Recovery prognosis poorer from SSNHL in patients with at least four factors of metabolic syndrome

FRIDAY, Feb. 16, 2018 (HealthDay News) — Patients with metabolic syndrome have a lower rate of recovery from sudden sensorineural hearing loss (SSNHL) than those without, according to research published online Feb. 15 in JAMA Otolaryngology-Head & Neck Surgery.

Su Young Jung, M.D., from Kyung Hee University in Seoul, South Korea, and colleagues examined the correlation of metabolic syndrome with the rate of recovery from SSNHL in a retrospective medical record review of 124 patients treated at a single tertiary university hospital. Seventy of the patients had metabolic syndrome, and 54 did not.

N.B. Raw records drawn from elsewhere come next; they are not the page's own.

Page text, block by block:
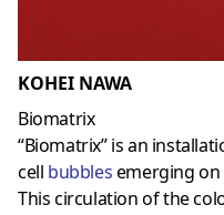
KOHEI NAWA
Biomatrix
“Biomatrix” is an
cell bubblesemerging on
This circulation of the
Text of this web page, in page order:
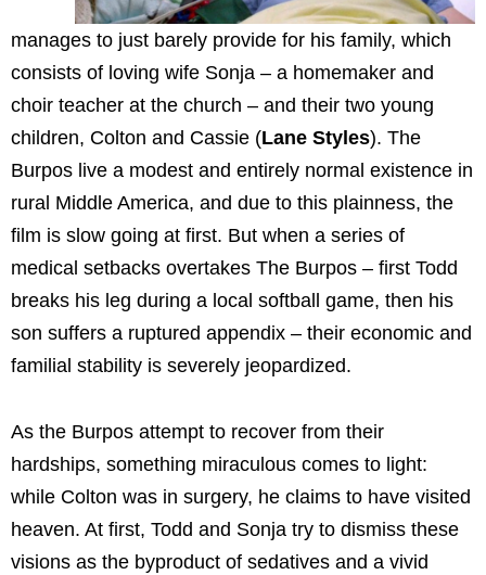
manages to just barely provide for his family, which
consists of loving wife Sonja – a homemaker and
choir teacher at the church – and their two young
children, Colton and Cassie (Lane Styles). The
Burpos live a modest and entirely normal existence in
rural Middle America, and due to this plainness, the
film is slow going at first. But when a series of
medical setbacks overtakes The Burpos – first Todd
breaks his leg during a local softball game, then his
son suffers a ruptured appendix – their economic and
familial stability is severely jeopardized.
As the Burpos attempt to recover from their
hardships, something miraculous comes to light:
while Colton was in surgery, he claims to have visited
heaven. At first, Todd and Sonja try to dismiss these
visions as the byproduct of sedatives and a vivid
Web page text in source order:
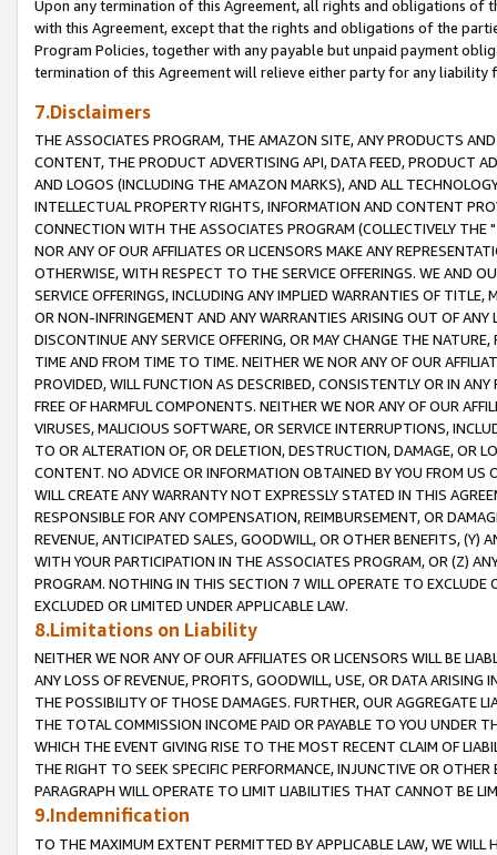
Upon any termination of this Agreement, all rights and obligations of
with this Agreement, except that the rights and obligations of the
Program Policies, together with any payable but unpaid payment
termination of this Agreement will relieve either party for any liability
7.Disclaimers
THE ASSOCIATES PROGRAM, THE AMAZON SITE, ANY PRODUCTS
CONTENT, THE PRODUCT ADVERTISING API, DATA FEED, PRODUCT
AND LOGOS (INCLUDING THE AMAZON MARKS), AND ALL
INTELLECTUAL PROPERTY RIGHTS, INFORMATION AND CONTENT
CONNECTION WITH THE ASSOCIATES PROGRAM (COLLECTIVELY THE "
NOR ANY OF OUR AFFILIATES OR LICENSORS MAKE ANY
OTHERWISE, WITH RESPECT TO THE SERVICE OFFERINGS. WE AND
SERVICE OFFERINGS, INCLUDING ANY IMPLIED WARRANTIES OF
OR NON-INFRINGEMENT AND ANY WARRANTIES ARISING OUT OF ANY
DISCONTINUE ANY SERVICE OFFERING, OR MAY CHANGE THE
TIME AND FROM TIME TO TIME. NEITHER WE NOR ANY OF OUR
PROVIDED, WILL FUNCTION AS DESCRIBED, CONSISTENTLY OR IN
FREE OF HARMFUL COMPONENTS. NEITHER WE NOR ANY OF OUR
VIRUSES, MALICIOUS SOFTWARE, OR SERVICE INTERRUPTIONS,
TO OR ALTERATION OF, OR DELETION, DESTRUCTION, DAMAGE, OR
CONTENT. NO ADVICE OR INFORMATION OBTAINED BY YOU FROM
WILL CREATE ANY WARRANTY NOT EXPRESSLY STATED IN THIS
RESPONSIBLE FOR ANY COMPENSATION, REIMBURSEMENT, OR
REVENUE, ANTICIPATED SALES, GOODWILL, OR OTHER BENEFITS,
WITH YOUR PARTICIPATION IN THE ASSOCIATES PROGRAM, OR (Z)
PROGRAM. NOTHING IN THIS SECTION 7 WILL OPERATE TO
EXCLUDED OR LIMITED UNDER APPLICABLE LAW.
8.Limitations on Liability
NEITHER WE NOR ANY OF OUR AFFILIATES OR LICENSORS WILL BE
ANY LOSS OF REVENUE, PROFITS, GOODWILL, USE, OR DATA ARISING
THE POSSIBILITY OF THOSE DAMAGES. FURTHER, OUR AGGREGATE
THE TOTAL COMMISSION INCOME PAID OR PAYABLE TO YOU UNDER
WHICH THE EVENT GIVING RISE TO THE MOST RECENT CLAIM OF
THE RIGHT TO SEEK SPECIFIC PERFORMANCE, INJUNCTIVE OR
PARAGRAPH WILL OPERATE TO LIMIT LIABILITIES THAT CANNOT BE
9.Indemnification
TO THE MAXIMUM EXTENT PERMITTED BY APPLICABLE LAW, WE WILL
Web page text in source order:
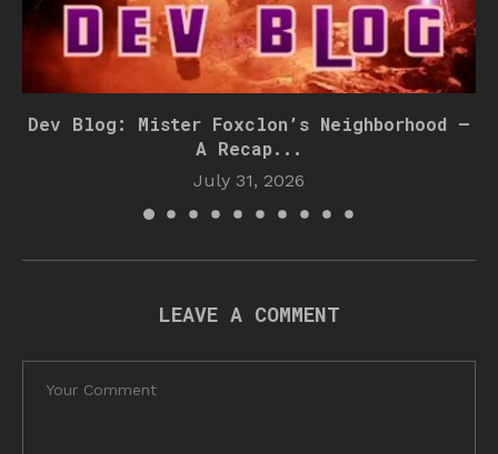
Dev Blog: Mister Foxclon’s Neighborhood –
A Recap...
July 31, 2026
LEAVE A COMMENT
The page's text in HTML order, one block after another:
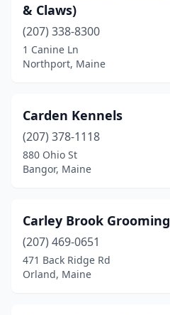
Orrington(1)
Owls Head(1)
Peru(1)
Pittsfield (1)
Pittston(2)
Presque Isle(2)
Raymond(3)
& Claws)
(207) 338-8300
1 Canine Ln
Northport, Maine
Carden Kennels
(207) 378-1118
880 Ohio St
Bangor, Maine
Carley Brook Grooming
(207) 469-0651
471 Back Ridge Rd
Orland, Maine
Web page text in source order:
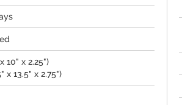
10" x 2.25")
x 13.5" x 2.75")
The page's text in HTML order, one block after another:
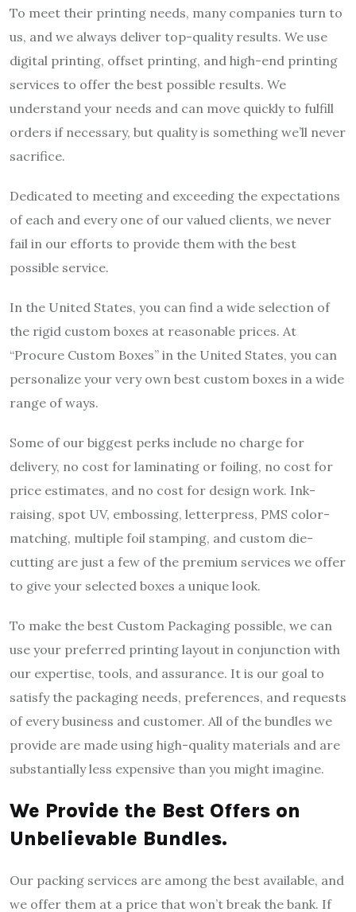
To meet their printing needs, many companies turn to
us, and we always deliver top-quality results. We use
digital printing, offset printing, and high-end printing
services to offer the best possible results. We
understand your needs and can move quickly to fulfill
orders if necessary, but quality is something we’ll never
sacrifice.
Dedicated to meeting and exceeding the expectations
of each and every one of our valued clients, we never
fail in our efforts to provide them with the best
possible service.
In the United States, you can find a wide selection of
the rigid custom boxes at reasonable prices. At
“Procure Custom Boxes” in the United States, you can
personalize your very own best custom boxes in a wide
range of ways.
Some of our biggest perks include no charge for
delivery, no cost for laminating or foiling, no cost for
price estimates, and no cost for design work. Ink-
raising, spot UV, embossing, letterpress, PMS color-
matching, multiple foil stamping, and custom die-
cutting are just a few of the premium services we offer
to give your selected boxes a unique look.
To make the best Custom Packaging possible, we can
use your preferred printing layout in conjunction with
our expertise, tools, and assurance. It is our goal to
satisfy the packaging needs, preferences, and requests
of every business and customer. All of the bundles we
provide are made using high-quality materials and are
substantially less expensive than you might imagine.
We Provide the Best Offers on
Unbelievable Bundles.
Our packing services are among the best available, and
we offer them at a price that won’t break the bank. If
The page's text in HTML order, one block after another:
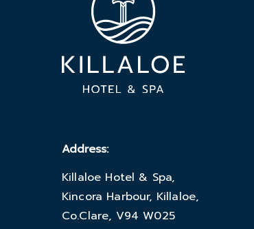
Address:
Killaloe Hotel & Spa,
Kincora Harbour, Killaloe,
Co.Clare, V94 W025
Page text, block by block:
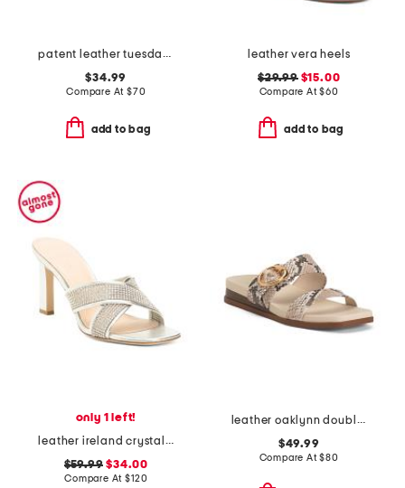
patent leather tuesday dress sandals
$34.99
Compare At $70
add to bag
leather vera heels
$29.99$15.00
Compare At$60
add to bag
only 1 left!
leather ireland crystal embellished sandals
$59.99 $34.00
Compare At$120
leather oaklynn double band sandals
$49.99
Compare At$80
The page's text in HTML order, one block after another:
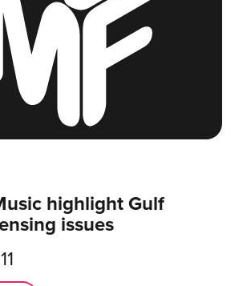
highlight Gulf
issues
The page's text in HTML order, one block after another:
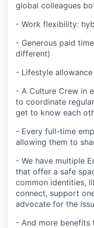
global colleagues
- Work flexibility:
- Generous paid
different)
- Lifestyle allowance
- A Culture Crew in
to coordinate
get to know each
- Every full-time
allowing them to
- We have multiple
that offer a safe
common identities,
connect, support
advocate for the
- And more
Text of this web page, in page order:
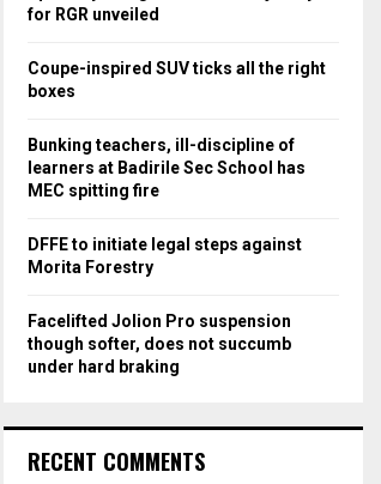
r
C
for RGR unveiled
Coupe-inspired SUV ticks all the right
boxes
Bunking teachers, ill-discipline of
learners at Badirile Sec School has
MEC spitting fire
DFFE to initiate legal steps against
Morita Forestry
Facelifted Jolion Pro suspension
though softer, does not succumb
under hard braking
RECENT COMMENTS
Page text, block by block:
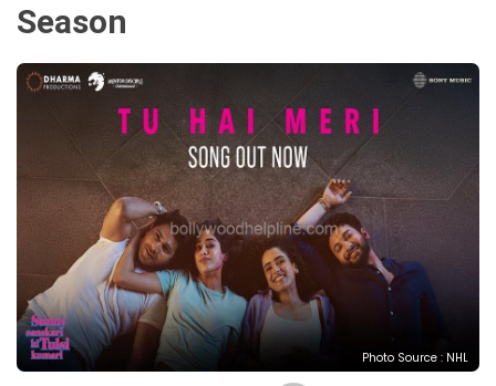
Season
Photo Source : NHL
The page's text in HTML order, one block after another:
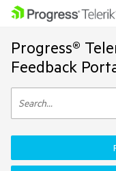
Progress®
Feedback
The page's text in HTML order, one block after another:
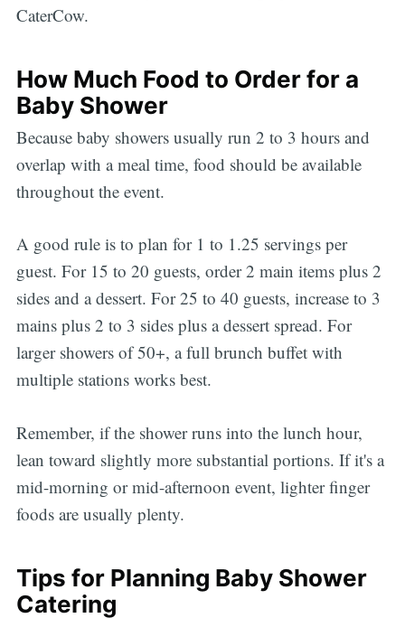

The researchers found that the groups with and without metabolic syndrome had similar mean pure-tone audiometry thresholds at baseline but that recovery rates after treatment were significantly lower in the metabolic syndrome group. There were no differences in the five diagnostic criteria of metabolic syndrome for those patients who did and did not recover. Patients with versus without metabolic syndrome had a higher level of hearing loss; the difference was not statistically significant. There were also differences in audiogram patterns, although these were not significant. In patients with three factors of metabolic syndrome and those with none, hearing recovery rates were similar; there was a significant difference for patients with four or more factors and those without metabolic syndrome.

“Prognosis was poorer in patients with at least four factors of metabolic syndrome than in those with three or fewer of the five factors,” the authors write.